- _Assignment_
Copy each line of the entries that contains the word "text".
---------- Supplied information ----------
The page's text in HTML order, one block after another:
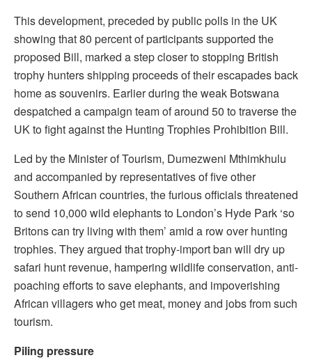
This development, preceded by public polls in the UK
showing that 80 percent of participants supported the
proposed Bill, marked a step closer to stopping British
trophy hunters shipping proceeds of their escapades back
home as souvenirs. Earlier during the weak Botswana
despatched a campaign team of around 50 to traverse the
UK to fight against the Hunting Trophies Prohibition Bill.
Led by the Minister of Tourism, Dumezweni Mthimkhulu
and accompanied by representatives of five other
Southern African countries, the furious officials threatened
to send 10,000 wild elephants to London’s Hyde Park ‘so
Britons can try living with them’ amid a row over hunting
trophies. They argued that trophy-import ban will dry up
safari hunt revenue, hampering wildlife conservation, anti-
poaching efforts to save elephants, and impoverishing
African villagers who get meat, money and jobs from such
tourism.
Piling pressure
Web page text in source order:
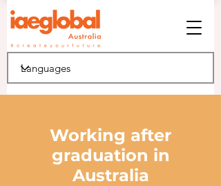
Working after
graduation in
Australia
----------
- _Solved exercise_
The page's text in HTML order, one block after another:
Web page text in source order:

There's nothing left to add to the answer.